We have learned that Iraqi society is guided by traditions our society can barely fathom, and governed by forces far more powerful than rational self-interest or abstractions about democracy. It is a place where a cleric can snap his fingers and the next day summon 10,000 people into the streets. We did not, or could not, anticipate how difficult establishing liberal order would be in what remains a tribal society, and worse, one brutalized by decades of Saddam’s tyranny. If there is anything totalitarianism accomplishes, it is the pulverization of the bonds that hold a healthy society together.

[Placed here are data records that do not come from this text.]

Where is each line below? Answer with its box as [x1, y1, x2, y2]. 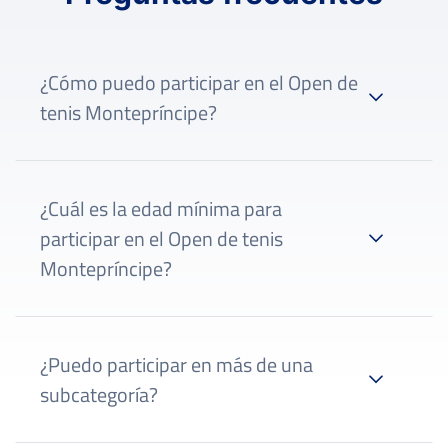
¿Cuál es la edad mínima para [40, 192, 282, 224]
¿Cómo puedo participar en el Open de [40, 66, 358, 98]
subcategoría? [40, 378, 158, 410]
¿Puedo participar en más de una [40, 348, 313, 380]
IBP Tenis [243, 166, 311, 194]

We assumed that gratitude for deposing Saddam would have purchased us more eager cooperation. But gratitude is never forthcoming, even from countries like Kuwait or South Korea that owe their very existence to U.S. arms. We can point out to Iraqis that we are spending billions of dollars building their schools and sewers, paying their doctors and teachers, training their policemen and judges, and still, we can expect few thanks. We are not there to steal their oil or colonize them, and we have already stated our plans to depart. This is why it is disheartening to see some Iraqis behave in such violent ways, shooting, for instance, at an American fixing their phone lines or delivering food aid.
Don’t Iraqis understand that if they screw this up, it is they, not us, who will live with the consequences? But to ask this question is to miss the point. “It is a denial of the experience of our century,” the legendary French intellectual Raymond Aron wrote, “to suppose that men will sacrifice their passions to their interests.” The rebels embody a nationalist reaction to a foreign occupier, which has nothing to do with reasonableness. It is in Iraqi interests to work with us, but many will not, because the flip side of dependence is resentment.
Iraqis are often polled these days – the first time in decades, by the way, that anyone has asked Iraqis what they think – but it is hard to identify the lesson to be learned. Iraqis demand that American soldiers protect them from insecurity and banditry, then in the same breath insist that American soldiers go home. Some Iraqi leaders decry our supposedly undemocratic governance, calling it “worse than Saddam,” but we have yet to hear any of them call for the release and restoration of Saddam and his sons. The undeniable anti-U.S. sentiment means that our time there is limited.
Americans in Iraq are genuinely trying to help Iraqis build a better country, while the resistance is a conspiracy of nihilists who bomb schoolchildren in Basra, behead foreign aid workers, beat tank-top-wearing women at universities, and consider humanism corrosive. We can only hope that Iraqis take the time to envision how their country might look if the U.S. rebuilds it, compared to how their country might look if al Qaeda rebuilds it. This undertaking was never going to be easy, and no one ever said it was. The Bush administration has underestimated the magnitude of this Herculean task, leading to a deficit of troops, lethargic distribution of reconstruction money and a lack of allies. But considering where we started from, we continue to make remarkable progress.
Our task now, after having removed the most destabilizing threat in the most destabilized region on earth, is to leave in place a consensual and stable government that respects basic rights. We must remember that our success hinges upon the willingness of Iraqis themselves to cooperate with us, because it is their country, not ours, and because democracy can only be built, never imposed. As others have said, “We should do what we can to give Iraqis a chance at a better future, then pray that they take it.” It will be decades before we can look at our sacrifice in Iraq and declare that we did the right thing, or lament our delusions. We will do our best for Iraqis, others will do their worst and history will judge.
Joey Tartakovsky is a Daily Nexus columnist.